Thankfully not. The data on the graphs actually was undercounting crashes until the newest set.
Last night, the Socorro team released their newest release, 2.1, to our production servers. That didn't just mean that colors on more detailed graphs are fixed and that source code should be linked correctly even for aurora and beta trees, it most of all means that crash counts now include all actual reports, for Fennec that is very significant, as crashes in content (website) processes have not been counted so far.
So, starting with the August 2 numbers (no old numbers are being backfilled), the system actually counts and displays crashes in websites in Fennec numbers and rates - and as we encounter almost double the amount of crashes in content processes than in browser processes on mobile, the total numbers seem to roughly triple.

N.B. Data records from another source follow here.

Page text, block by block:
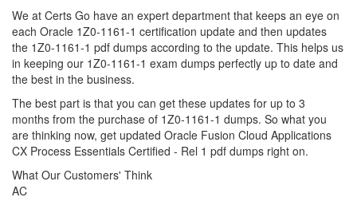
We at Certs Go have an expert department that keeps an eye on
each Oracle 1Z0-1161-1 certification update and then updates
the 1Z0-1161-1 pdf dumps according to the update. This helps us
in keeping our 1Z0-1161-1 exam dumps perfectly up to date and
the best in the business.
The best part is that you can get these updates for up to 3
months from the purchase of 1Z0-1161-1 dumps. So what you
are thinking now, get updated Oracle Fusion Cloud Applications
CX Process Essentials Certified - Rel 1 pdf dumps right on.
What Our Customers' Think
AC
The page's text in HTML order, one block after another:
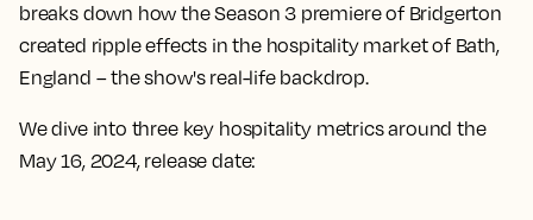
breaks down how the Season 3 premiere of Bridgerton
created ripple effects in the hospitality market of Bath,
England – the show's real-life backdrop.
We dive into three key hospitality metrics around the
May 16, 2024, release date:
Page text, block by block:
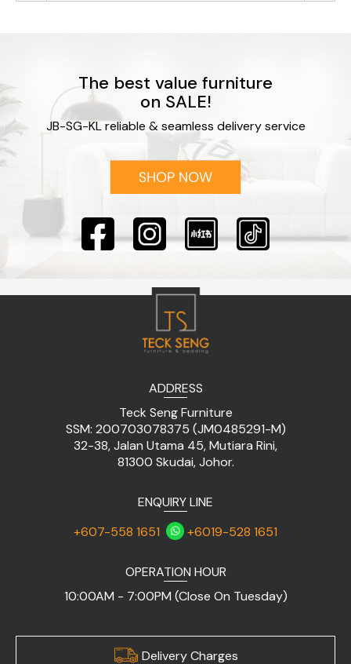
The best value furniture
on SALE!
JB-SG-KL reliable & seamless delivery service
ADDRESS
Teck Seng Furniture
SSM: 200703078375 (JM0485291-M)
32-38, Jalan Utama 45, Mutiara Rini,
81300 Skudai, Johor.
ENQUIRY LINE
+607-558 1651
+6019-528 1651
OPERATION HOUR
10:00AM - 7:00PM (Close On Tuesday)
Delivery Charges
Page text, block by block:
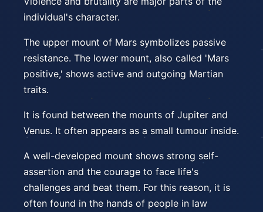
individual's character.
The upper mount of Mars symbolizes passive
resistance. The lower mount, also called 'Mars
positive,' shows active and outgoing Martian
traits.
It is found between the mounts of Jupiter and
Venus. It often appears as a small tumour inside.
A well-developed mount shows strong self-
assertion and the courage to face life's
challenges and beat them. For this reason, it is
often found in the hands of people in law
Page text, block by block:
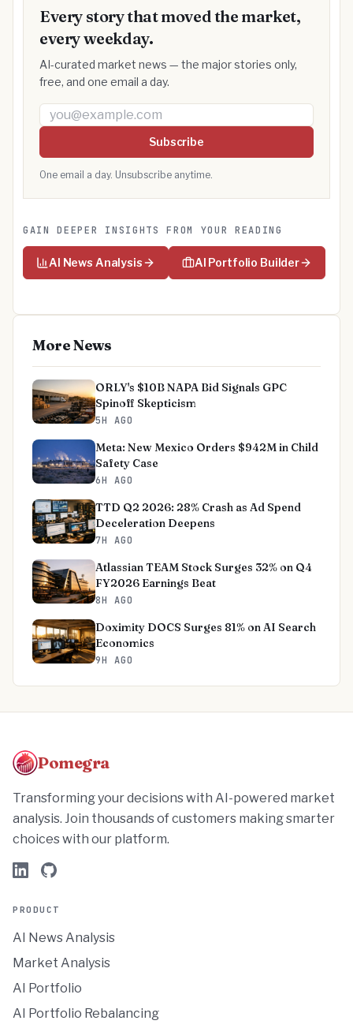
Every story that moved the market,
every weekday.
AI-curated market news — the major stories only,
free, and one email a day.
Email address
Subscribe
One email a day. Unsubscribe anytime.
GAIN DEEPER INSIGHTS FROM YOUR READING
AI News Analysis AI Portfolio Builder
More News
ORLY's $10B NAPA Bid Signals GPC
Spinoff Skepticism
5H AGO
Meta: New Mexico Orders $942M in Child
Safety Case
6H AGO
TTD Q2 2026: 28% Crash as Ad Spend
Deceleration Deepens
7H AGO
Atlassian TEAM Stock Surges 32% on Q4
FY2026 Earnings Beat
8H AGO
Doximity DOCS Surges 81% on AI Search
Economics
9H AGO
Pomegra
Transforming your decisions with AI-powered market
analysis. Join thousands of customers making smarter
choices with our platform.
PRODUCT
AI News Analysis
Market Analysis
AI Portfolio
AI Portfolio Rebalancing
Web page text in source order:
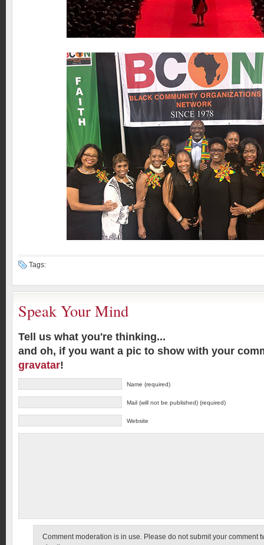
Tags:
Speak Your Mind
Tell us what you're thinking...
and oh, if you want a pic to show with your
gravatar!
Name (required)
Mail (will not be published) (required)
Website
Comment moderation is in use. Please do not submit your comment
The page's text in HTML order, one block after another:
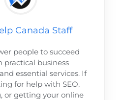
Canada Staff
people to succeed
practical business
essential services. If
for help with SEO,
or getting your online
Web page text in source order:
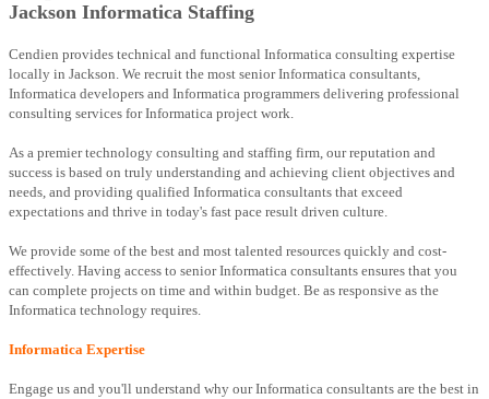
Jackson Informatica Staffing
Cendien provides technical and functional Informatica consulting expertise
locally in Jackson. We recruit the most senior Informatica consultants,
Informatica developers and Informatica programmers delivering professional
consulting services for Informatica project work.
As a premier technology consulting and staffing firm, our reputation and
success is based on truly understanding and achieving client objectives and
needs, and providing qualified Informatica consultants that exceed
expectations and thrive in today's fast pace result driven culture.
We provide some of the best and most talented resources quickly and cost-
effectively. Having access to senior Informatica consultants ensures that you
can complete projects on time and within budget. Be as responsive as the
Informatica technology requires.
Informatica Expertise
Engage us and you'll understand why our Informatica consultants are the best in
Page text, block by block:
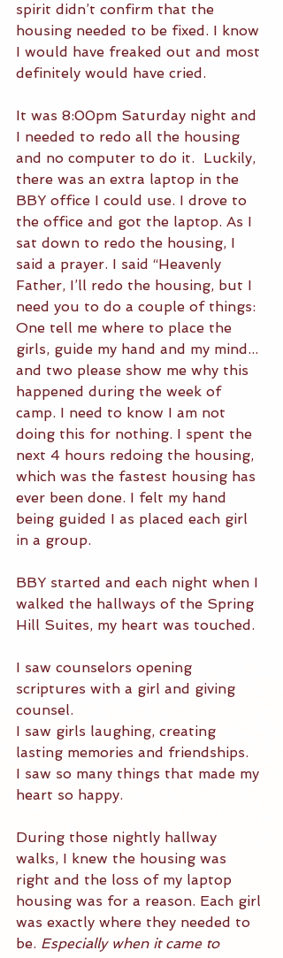
spirit didn’t confirm that the
housing needed to be fixed. I know
I would have freaked out and most
definitely would have cried.
It was 8:00pm Saturday night and
I needed to redo all the housing
and no computer to do it.  Luckily,
there was an extra laptop in the
BBY office I could use. I drove to
the office and got the laptop. As I
sat down to redo the housing, I
said a prayer. I said “Heavenly
Father, I’ll redo the housing, but I
need you to do a couple of things:
One tell me where to place the
girls, guide my hand and my mind...
and two please show me why this
happened during the week of
camp. I need to know I am not
doing this for nothing. I spent the
next 4 hours redoing the housing,
which was the fastest housing has
ever been done. I felt my hand
being guided I as placed each girl
in a group.
BBY started and each night when I
walked the hallways of the Spring
Hill Suites, my heart was touched.
I saw counselors opening
scriptures with a girl and giving
counsel.
I saw girls laughing, creating
lasting memories and friendships.
I saw so many things that made my
heart so happy.
During those nightly hallway
walks, I knew the housing was
right and the loss of my laptop
housing was for a reason. Each girl
was exactly where they needed to
be. Especially when it came to
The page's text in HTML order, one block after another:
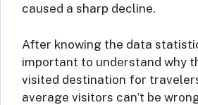
caused a sharp decline.
After knowing the data
important to understand why
visited destination for
average visitors can’t be
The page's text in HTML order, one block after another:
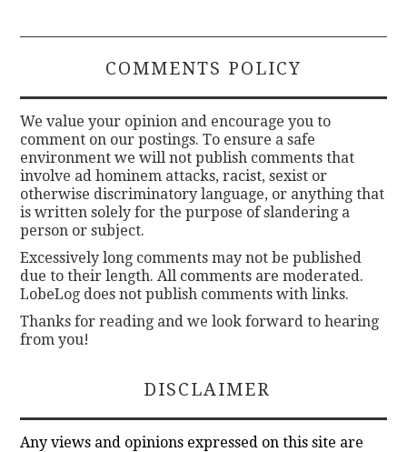
COMMENTS POLICY
We value your opinion and encourage you to
comment on our postings. To ensure a safe
environment we will not publish comments that
involve ad hominem attacks, racist, sexist or
otherwise discriminatory language, or anything that
is written solely for the purpose of slandering a
person or subject.
Excessively long comments may not be published
due to their length. All comments are moderated.
LobeLog does not publish comments with links.
Thanks for reading and we look forward to hearing
from you!
DISCLAIMER
Any views and opinions expressed on this site are
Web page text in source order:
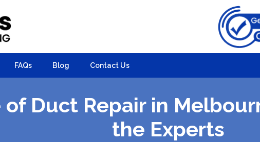
FAQs Blog Contact Us
Duct Repair in
the Experts
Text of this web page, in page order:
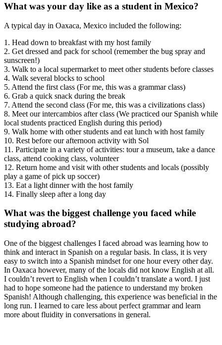
What was your day like as a student in Mexico?
A typical day in Oaxaca, Mexico included the following:
1. Head down to breakfast with my host family
2. Get dressed and pack for school (remember the bug spray and
sunscreen!)
3. Walk to a local supermarket to meet other students before classes
4. Walk several blocks to school
5. Attend the first class (For me, this was a grammar class)
6. Grab a quick snack during the break
7. Attend the second class (For me, this was a civilizations class)
8. Meet our intercambios after class (We practiced our Spanish while
local students practiced English during this period)
9. Walk home with other students and eat lunch with host family
10. Rest before our afternoon activity with Sol
11. Participate in a variety of activities: tour a museum, take a dance
class, attend cooking class, volunteer
12. Return home and visit with other students and locals (possibly
play a game of pick up soccer)
13. Eat a light dinner with the host family
14. Finally sleep after a long day
What was the biggest challenge you faced while
studying abroad?
One of the biggest challenges I faced abroad was learning how to
think and interact in Spanish on a regular basis. In class, it is very
easy to switch into a Spanish mindset for one hour every other day.
In Oaxaca however, many of the locals did not know English at all.
I couldn’t revert to English when I couldn’t translate a word. I just
had to hope someone had the patience to understand my broken
Spanish! Although challenging, this experience was beneficial in the
long run. I learned to care less about perfect grammar and learn
more about fluidity in conversations in general.
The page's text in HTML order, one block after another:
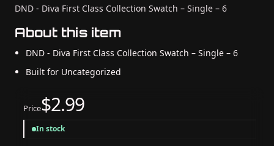
DND - Diva First Class Collection Swatch – Single – 6
About this item
DND - Diva First Class Collection Swatch – Single – 6
Built for Uncategorized
Price$2.99
In stock
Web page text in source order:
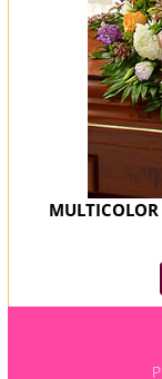
MULTICOLOR
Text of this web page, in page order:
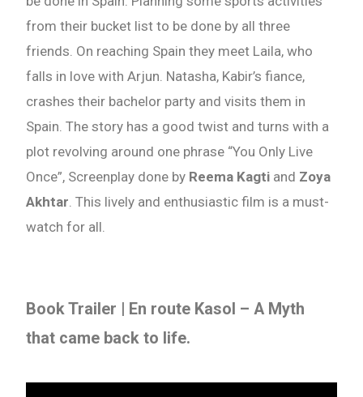
from their bucket list to be done by all three
friends. On reaching Spain they meet Laila, who
falls in love with Arjun. Natasha, Kabir’s fiance,
crashes their bachelor party and visits them in
Spain. The story has a good twist and turns with a
plot revolving around one phrase “You Only Live
Once”, Screenplay done by Reema Kagti and Zoya
Akhtar . This lively and enthusiastic film is a must-
watch for all.
Book Trailer | En route Kasol – A Myth
that came back to life.
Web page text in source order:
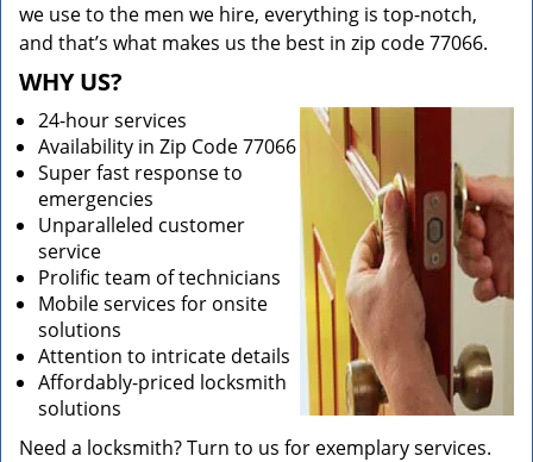
we use to the men we hire, everything is top-notch,
and that’s what makes us the best in zip code 77066.
WHY US?
24-hour services
Availability in Zip Code 77066
Super fast response to
emergencies
Unparalleled customer
service
Prolific team of technicians
Mobile services for onsite
solutions
Attention to intricate details
Affordably-priced locksmith
solutions
Need a locksmith? Turn to us for exemplary services.
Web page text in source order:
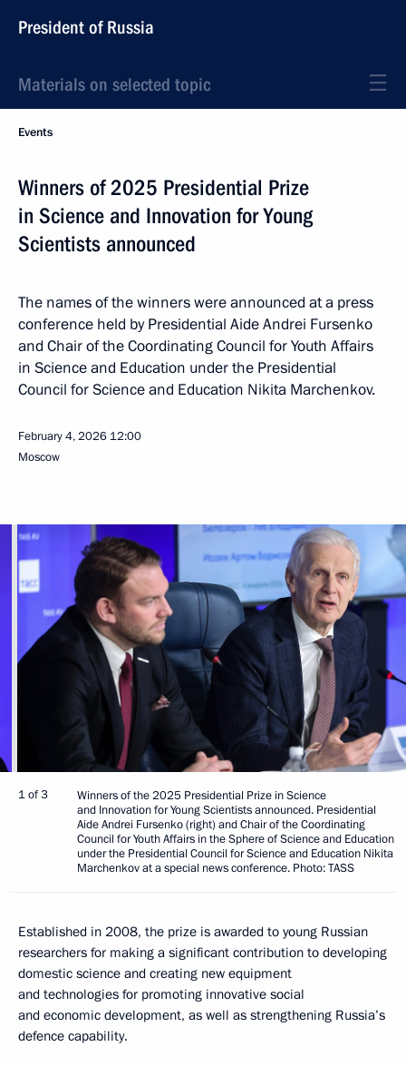
President of Russia
Materials on selected topic
Events
Winners of 2025 Presidential Prize
in Science and Innovation for Young
Scientists announced
The names of the winners were announced at a press
conference held by Presidential Aide Andrei Fursenko
and Chair of the Coordinating Council for Youth Affairs
in Science and Education under the Presidential
Council for Science and Education Nikita Marchenkov.
February 4, 2026 12:00
Moscow
1 of 3
Winners of the 2025 Presidential Prize in Science
and Innovation for Young Scientists announced. Presidential
Aide Andrei Fursenko (right) and Chair of the Coordinating
Council for Youth Affairs in the Sphere of Science and Education
under the Presidential Council for Science and Education Nikita
Marchenkov at a special news conference. Photo: TASS
Established in 2008, the prize is awarded to young Russian
researchers for making a significant contribution to developing
domestic science and creating new equipment
and technologies for promoting innovative social
and economic development, as well as strengthening Russia’s
defence capability.
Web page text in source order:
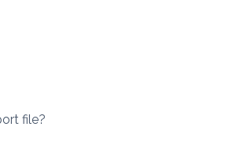
file?
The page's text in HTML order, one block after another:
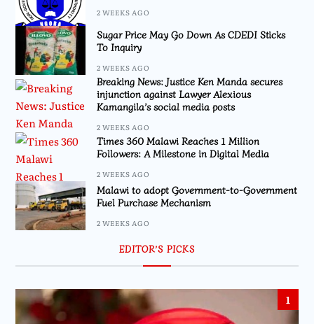
2 WEEKS AGO
Sugar Price May Go Down As CDEDI Sticks
To Inquiry
2 WEEKS AGO
Breaking News: Justice Ken Manda secures
injunction against Lawyer Alexious
Kamangila’s social media posts
2 WEEKS AGO
Times 360 Malawi Reaches 1 Million
Followers: A Milestone in Digital Media
2 WEEKS AGO
Malawi to adopt Government-to-Government
Fuel Purchase Mechanism
2 WEEKS AGO
EDITOR’S PICKS
1
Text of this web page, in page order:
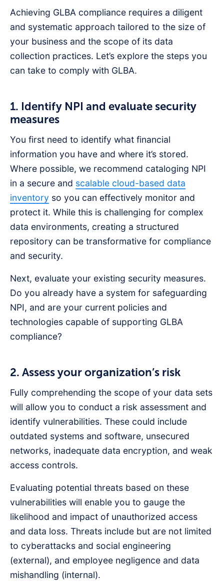
Achieving GLBA compliance requires a diligent
and systematic approach tailored to the size of
your business and the scope of its data
collection practices. Let’s explore the steps you
can take to comply with GLBA.
1. Identify NPI and evaluate security
measures
You first need to identify what financial
information you have and where it’s stored.
Where possible, we recommend cataloging NPI
in a secure and scalable cloud-based data
inventory so you can effectively monitor and
protect it. While this is challenging for complex
data environments, creating a structured
repository can be transformative for compliance
and security.
Next, evaluate your existing security measures.
Do you already have a system for safeguarding
NPI, and are your current policies and
technologies capable of supporting GLBA
compliance?
2. Assess your organization’s risk
Fully comprehending the scope of your data sets
will allow you to conduct a risk assessment and
identify vulnerabilities. These could include
outdated systems and software, unsecured
networks, inadequate data encryption, and weak
access controls.
Evaluating potential threats based on these
vulnerabilities will enable you to gauge the
likelihood and impact of unauthorized access
and data loss. Threats include but are not limited
to cyberattacks and social engineering
(external), and employee negligence and data
mishandling (internal).
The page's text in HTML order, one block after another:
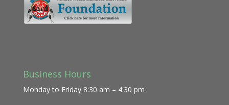
Business Hours
Monday to Friday 8:30 am – 4:30 pm

This also means that the reported rates for Fennec are in the same general area as the Firefox desktop numbers - at least they match what was listed for them until yesterday. People who have been watching those numbers might recognize a change in this graph as well:
And I mean neither that the blue line for Nightly is very high due to some recent regressions that our developers are working on, nor that Aurora (orange) is visibly going down after we fixed a prominent Flash hang (but more work is needed on crashes there), nor that Beta (green, the Flash hang fix not yet being visible) and Release show slightly higher rates on the weekend (Jul 30/31). Those are all normal mechanics.
I mean that numbers there for all days and versions looked somewhat lower yesterday than they do today. Beta and Release were almost identical before, slightly below that 1.5 line, and now they're distinct and mostly over that line.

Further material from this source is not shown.